Work item:
In the records that follow, find each line with the word "other" and copy it.

Records for processing:
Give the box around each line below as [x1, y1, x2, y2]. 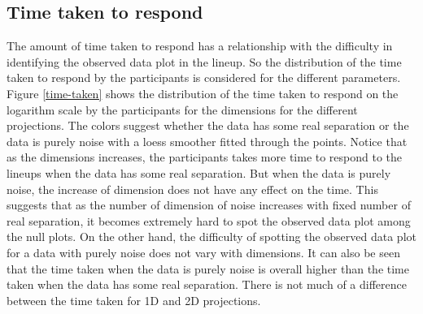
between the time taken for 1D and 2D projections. [7, 291, 261, 308]
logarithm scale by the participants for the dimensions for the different [7, 101, 358, 118]
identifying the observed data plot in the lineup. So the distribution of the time [7, 53, 402, 70]
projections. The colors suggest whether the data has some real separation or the [7, 117, 409, 134]
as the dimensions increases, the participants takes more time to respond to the [7, 148, 403, 166]
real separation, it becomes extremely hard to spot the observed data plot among [7, 212, 411, 229]
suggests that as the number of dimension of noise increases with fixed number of [7, 196, 411, 213]
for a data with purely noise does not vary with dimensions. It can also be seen [7, 243, 400, 260]
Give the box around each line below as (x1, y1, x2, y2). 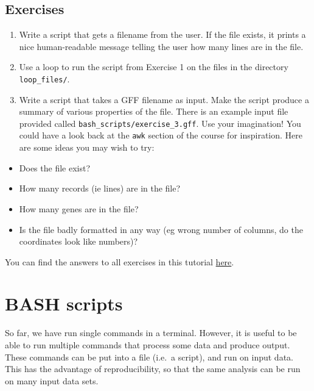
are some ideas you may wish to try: (19, 141, 155, 154)
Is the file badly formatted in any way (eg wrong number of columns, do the (19, 223, 303, 235)
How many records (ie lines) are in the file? (19, 182, 181, 195)
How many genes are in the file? (19, 202, 139, 215)
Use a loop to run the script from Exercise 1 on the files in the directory (19, 60, 288, 73)
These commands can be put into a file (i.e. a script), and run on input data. (5, 350, 293, 363)
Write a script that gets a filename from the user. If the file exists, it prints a (19, 28, 306, 41)
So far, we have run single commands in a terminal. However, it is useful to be (5, 326, 297, 339)
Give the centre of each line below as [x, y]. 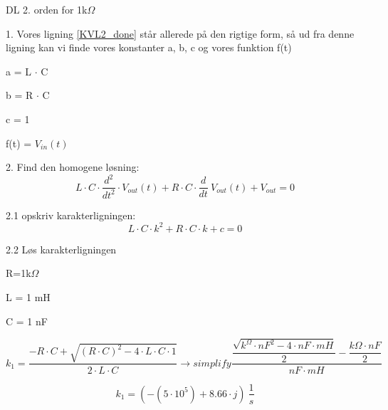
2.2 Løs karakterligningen [61, 249]
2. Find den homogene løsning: [73, 167]
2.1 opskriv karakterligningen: [71, 215]
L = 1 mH [28, 296]
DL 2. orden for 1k [47, 9]
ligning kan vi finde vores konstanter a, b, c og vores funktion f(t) [149, 47]
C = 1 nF [27, 321]
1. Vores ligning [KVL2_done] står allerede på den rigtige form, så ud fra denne [180, 33]
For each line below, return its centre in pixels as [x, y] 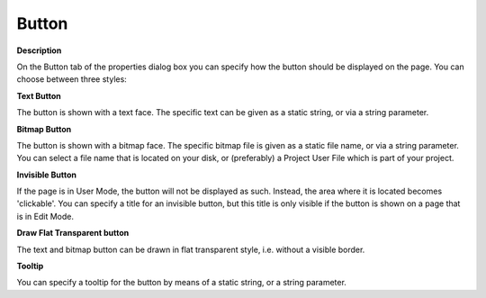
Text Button [39, 95]
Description [39, 50]
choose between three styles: [72, 79]
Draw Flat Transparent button [73, 233]
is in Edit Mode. [45, 216]
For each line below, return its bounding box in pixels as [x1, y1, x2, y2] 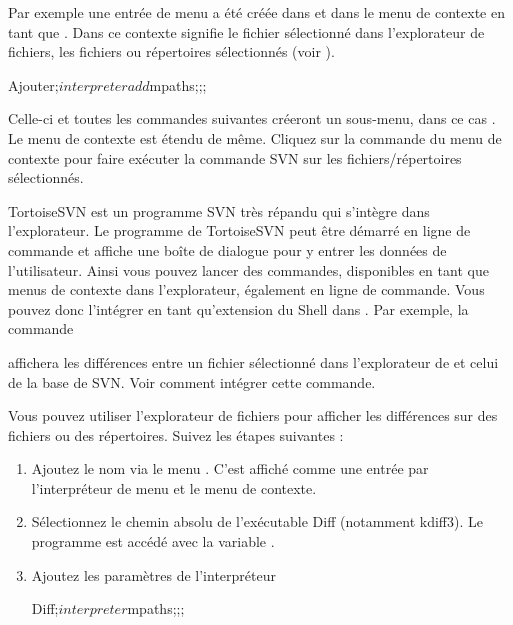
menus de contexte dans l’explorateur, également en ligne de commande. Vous [8, 279, 485, 300]
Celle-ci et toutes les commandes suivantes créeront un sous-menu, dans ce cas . [8, 108, 496, 129]
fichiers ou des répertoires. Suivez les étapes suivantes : [8, 424, 344, 445]
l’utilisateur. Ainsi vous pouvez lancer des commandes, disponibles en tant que [8, 259, 489, 280]
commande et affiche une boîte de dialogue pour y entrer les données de [8, 239, 447, 260]
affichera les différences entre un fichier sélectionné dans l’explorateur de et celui [8, 351, 499, 372]
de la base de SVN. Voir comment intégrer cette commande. [8, 371, 376, 392]
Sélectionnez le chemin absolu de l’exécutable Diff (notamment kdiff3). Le [31, 511, 483, 532]
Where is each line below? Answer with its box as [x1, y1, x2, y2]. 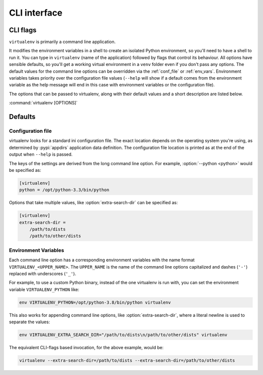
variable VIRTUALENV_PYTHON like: [9, 286, 79, 292]
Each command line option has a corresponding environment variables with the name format [9, 257, 195, 263]
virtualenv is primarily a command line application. [9, 39, 116, 45]
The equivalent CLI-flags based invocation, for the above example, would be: [9, 345, 164, 351]
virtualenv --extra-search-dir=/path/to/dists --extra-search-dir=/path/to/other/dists [19, 358, 235, 363]
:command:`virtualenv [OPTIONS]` [9, 100, 78, 106]
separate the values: [9, 319, 50, 325]
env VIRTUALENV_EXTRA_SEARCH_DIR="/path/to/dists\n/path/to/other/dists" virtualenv [19, 332, 227, 338]
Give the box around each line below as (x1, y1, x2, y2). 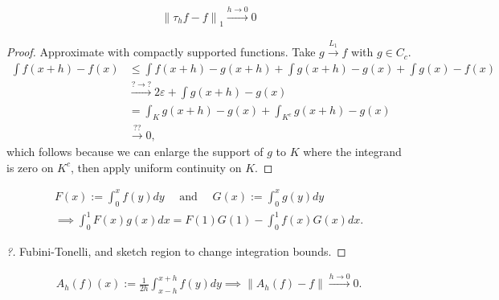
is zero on (6, 158, 54, 175)
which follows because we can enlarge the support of (6, 143, 264, 160)
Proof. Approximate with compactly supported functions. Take (6, 43, 316, 60)
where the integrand (303, 143, 402, 160)
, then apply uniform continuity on (71, 158, 242, 175)
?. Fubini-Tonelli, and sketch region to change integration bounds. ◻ (6, 243, 346, 260)
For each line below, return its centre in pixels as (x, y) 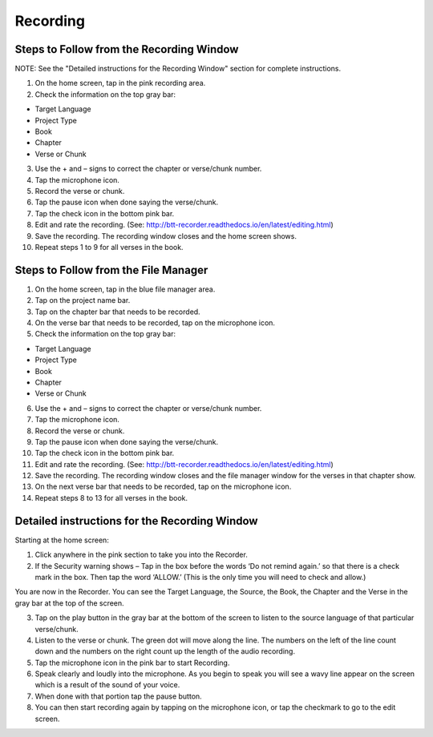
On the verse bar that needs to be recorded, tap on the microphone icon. (155, 323)
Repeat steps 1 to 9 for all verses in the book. (109, 247)
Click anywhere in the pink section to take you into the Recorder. (141, 555)
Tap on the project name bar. (83, 300)
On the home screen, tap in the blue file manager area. (125, 289)
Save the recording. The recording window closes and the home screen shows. (166, 236)
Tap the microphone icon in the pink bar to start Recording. (132, 662)
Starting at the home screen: (62, 540)

Output:
virtualenv --extra-search-dir=/path/to/dists --extra-search-dir=/path/to/other/dists [19, 358, 235, 363]
env VIRTUALENV_EXTRA_SEARCH_DIR="/path/to/dists\n/path/to/other/dists" virtualenv [19, 332, 227, 338]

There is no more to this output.